In his interview, Scorsese said that several of his past films, including Kundun, The Last Temptation of Christ, and even Gangs of New York, sought to find ways into “redemption and the human condition and how we deal with the negative things inside us.”

He went on to say that it is “a fear of a society and culture that’s corrupted because of its lack of grounding in morality and spirituality. Not religion. Spirituality. Denying that.”

“So for me, it’s finding my own way in a … if you want to say the term ‘religious’ sense, but I hate to use that language, because it’s misinterpreted often,” he said. “But there’s basic fundamental beliefs that I have — or I’m trying to have — and I’m using these films to find it.”

Pope Francis and US director Martin Scorsese (R) shake hands within an intergenerational dialogue themed 'The Wisdom of Time' with some young people and a group of elderly people at the Augustinianum Patristic Institute of higher education in Rome on October 23, 2018. (Photo by Alberto PIZZOLI / AFP) (Photo credit should read ALBERTO PIZZOLI/AFP/Getty Images)

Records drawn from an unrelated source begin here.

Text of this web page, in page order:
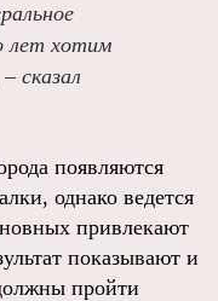
лет хотим
сказал
появляются
однако ведется
привлекают
показывают и
пройти
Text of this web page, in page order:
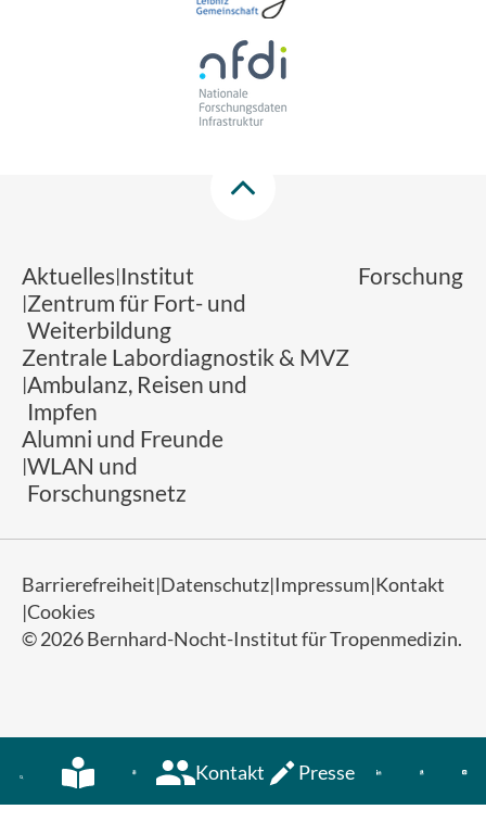
Kontakt Presse
Aktuelles Institut
Forschung
Zentrum für Fort- und
Weiterbildung
Zentrale Labordiagnostik & MVZ
Ambulanz, Reisen und
Impfen
Alumni und Freunde
WLAN und
Forschungsnetz
© 2026 Bernhard-Nocht-Institut für Tropenmedizin.
Barrierefreiheit Datenschutz Impressum Kontakt
Cookies
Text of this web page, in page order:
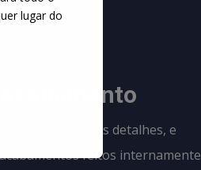
Acabamento
Muita atenção aos detalhes, e
feitos internamente
lugar do
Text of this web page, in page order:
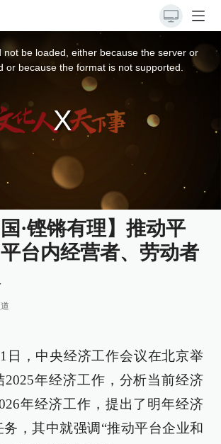
not be loaded, either because the server or
or because the format is not supported.
国·铿锵有理】推动平
台内经营者、劳动者
日，中央经济工作会议在北京举
2025年经济工作，分析当前经济
年经济工作，提出了明年经济
，其中就强调“推动平台企业和
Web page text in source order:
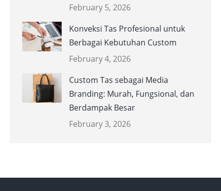
February 5, 2026
Konveksi Tas Profesional untuk
Berbagai Kebutuhan Custom
February 4, 2026
Custom Tas sebagai Media
Branding: Murah, Fungsional, dan
Berdampak Besar
February 3, 2026
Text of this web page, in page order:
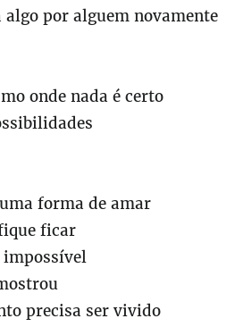
por alguem novamente
onde nada é certo
forma de amar
ficar
impossível
precisa ser vivido
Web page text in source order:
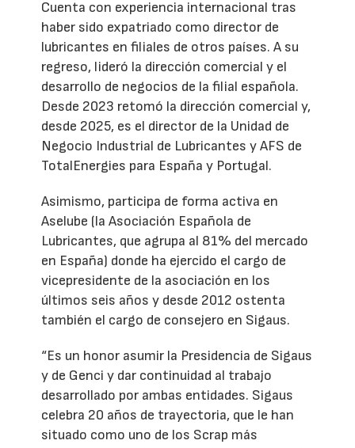
Cuenta con experiencia internacional tras
haber sido expatriado como director de
lubricantes en filiales de otros países. A su
regreso, lideró la dirección comercial y el
desarrollo de negocios de la filial española.
Desde 2023 retomó la dirección comercial y,
desde 2025, es el director de la Unidad de
Negocio Industrial de Lubricantes y AFS de
TotalEnergies para España y Portugal.
Asimismo, participa de forma activa en
Aselube (la Asociación Española de
Lubricantes, que agrupa al 81% del mercado
en España) donde ha ejercido el cargo de
vicepresidente de la asociación en los
últimos seis años y desde 2012 ostenta
también el cargo de consejero en Sigaus.
“Es un honor asumir la Presidencia de Sigaus
y de Genci y dar continuidad al trabajo
desarrollado por ambas entidades. Sigaus
celebra 20 años de trayectoria, que le han
situado como uno de los Scrap más
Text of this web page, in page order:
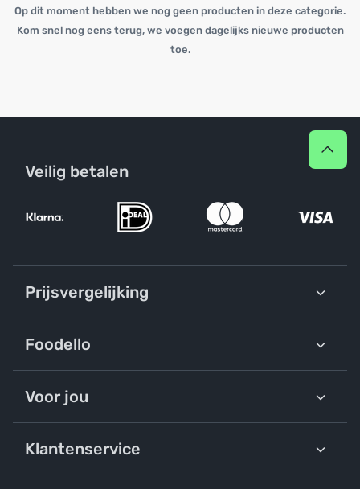
Op dit moment hebben we nog geen producten in deze categorie.
Kom snel nog eens terug, we voegen dagelijks nieuwe producten
toe.
Veilig betalen
Prijsvergelijking
Foodello
Voor jou
Klantenservice
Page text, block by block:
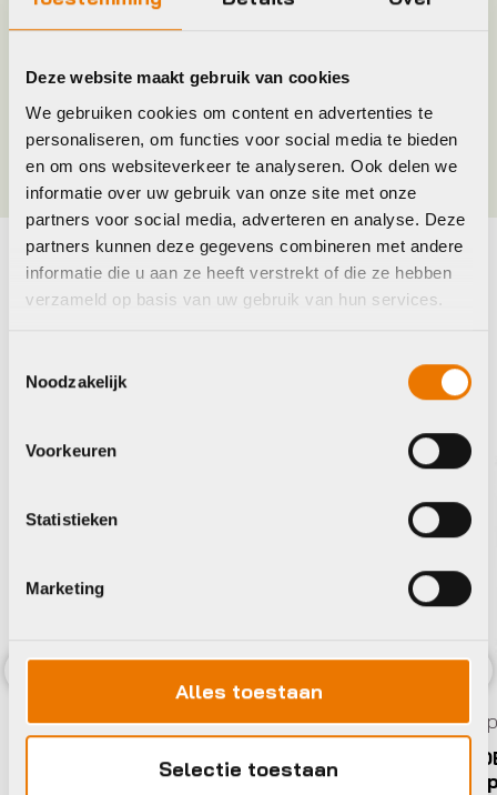
Deze website maakt gebruik van cookies
We gebruiken cookies om content en advertenties te
personaliseren, om functies voor social media te bieden
en om ons websiteverkeer te analyseren. Ook delen we
informatie over uw gebruik van onze site met onze
partners voor social media, adverteren en analyse. Deze
partners kunnen deze gegevens combineren met andere
informatie die u aan ze heeft verstrekt of die ze hebben
verzameld op basis van uw gebruik van hun services.
Noodzakelijk
Voorkeuren
Statistieken
Marketing
Alles toestaan
Selectie toestaan
Kleur
Maak je fiets compleet
Fietscomputers
Giant RIDECONTROL PLUS
LEV computer
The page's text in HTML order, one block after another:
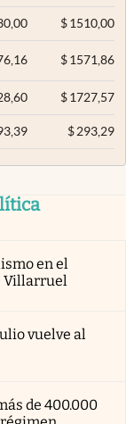
$1510,00
$1571,86
$1727,57
$293,29
en el
Villarruel
vuelve al
de 400.000
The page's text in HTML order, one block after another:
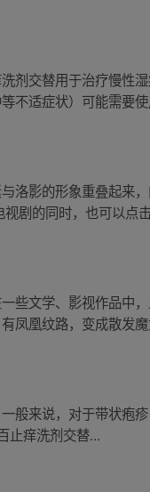
剂交替用于治疗慢性
不适症状）可能需要
洛影的形象重叠起来
剧的同时，也可以点
些文学、影视作品中
凤凰纹路，变成散发
般来说，对于带状疱
止痒洗剂交替...
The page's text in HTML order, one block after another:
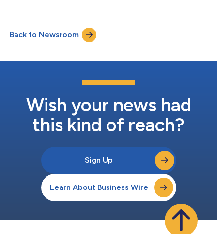
konzentriert sich auf das, was Nutzer sehen können:
Schaltflächen, Formulare, Text und visuelle Zustände. Moderne
Webanwendungen sind jedoc...
Back to Newsroom
Wish your news had
this kind of reach?
Sign Up
Learn About Business Wire
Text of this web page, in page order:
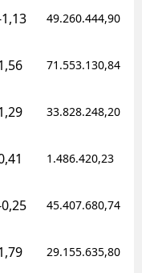
49.260.444,90
71.553.130,84
33.828.248,20
1.486.420,23
45.407.680,74
29.155.635,80
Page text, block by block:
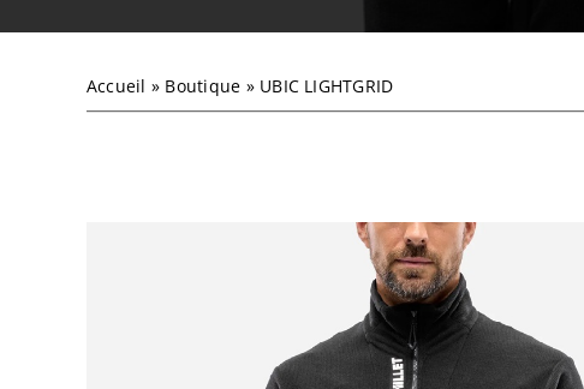
Accueil » Boutique » UBIC LIGHTGRID
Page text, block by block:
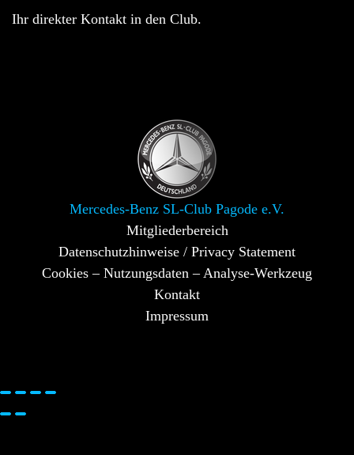
Ihr direkter Kontakt in den Club.
Mercedes-Benz SL-Club Pagode e.V.
Mitgliederbereich
Datenschutzhinweise / Privacy Statement
Cookies – Nutzungsdaten – Analyse-Werkzeug
Kontakt
Impressum
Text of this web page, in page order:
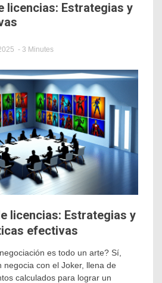
licencias: Estrategias y
Licensing
,
LicensingMX
- 3 Minutes
licencias: Estrategias y
efectivas
es todo un arte? Sí,
negocia con el Joker, llena de
calculados para lograr un
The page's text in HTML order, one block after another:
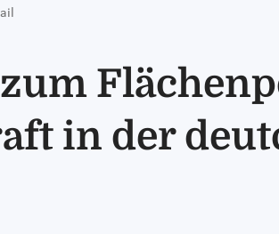
in der
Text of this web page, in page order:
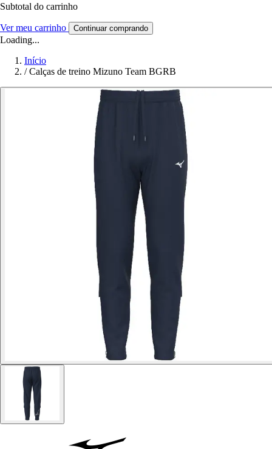
Subtotal do carrinho
Ver meu carrinho Continuar comprando
Loading...
Início
/ Calças de treino Mizuno Team BGRB
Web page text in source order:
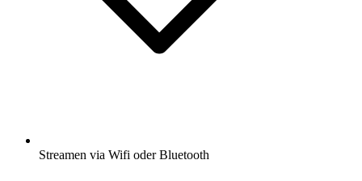
Streamen via Wifi oder Bluetooth
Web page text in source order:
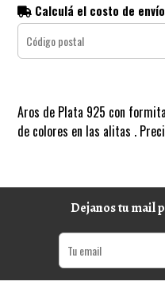
Calculá el costo de envío
Aros de Plata 925 con
de colores en las alitas .
Dejanos tu mail
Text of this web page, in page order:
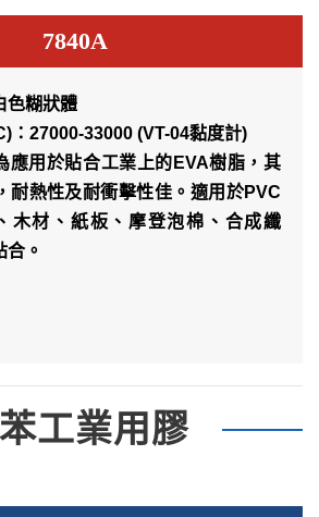
7840A
色糊狀體
：27000-33000 (VT-04黏度計)
應用於貼合工業上的EVA樹脂，其
耐熱性及耐衝擊性佳。適用於PVC
木材、紙板、摩登泡棉、合成纖
。
工業用膠
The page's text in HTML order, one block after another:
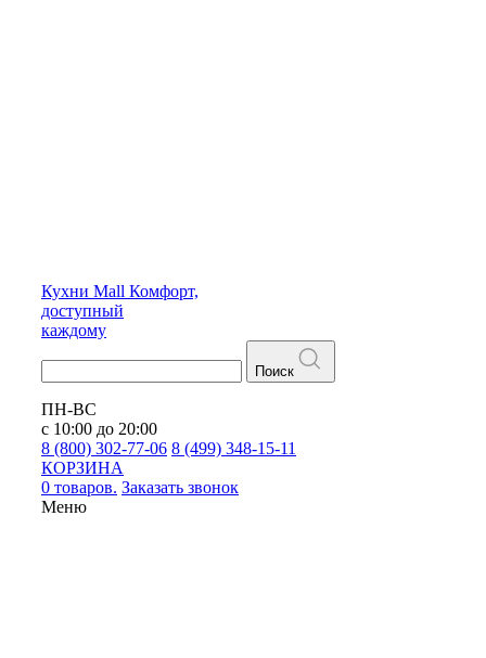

File/Pope Francis and U.S. director Martin Scorsese (R) shake hands within an intergenerational dialogue themed ‘The Wisdom of Time’ with some young people and a group of elderly people  in Rome on October 23, 2018. (ALBERTO PIZZOLI/AFP/Getty Images)

“Right now, ‘religion,’ you say that word and everyone is up in arms because it’s failed in so many ways,” Scorsese said. “But that doesn’t mean necessarily that the initial impulse was wrong. Let’s get back.”

“Let’s just think about it. You may reject it. But it might make a difference in how you live your life — even in rejecting it. Don’t dismiss it offhand. That’s all I’m talking about,” he added.

Scorsese also asserted his firm belief in the power of forgiveness to change the world.

Forgiveness is an almost impossible goal for human beings, he said, “but I really believe in it.”

“If we nurture forgiveness, maybe the world could change, ultimately. I’m not saying next year. It could be a thousand years from now, if we’re still around,” he said.

The director said that it was an encounter with Pope Francis that inspired him to make the film.

Last year, Scorsese traveled to Italy with his wife to attend a conference titled the Global Aesthetics of the Catholic Imagination, after which he met briefly with Pope Francis.

He later said, “I have responded to the pope’s appeal to artists in the only way I know how: by imagining and writing a screenplay for a film about Jesus.”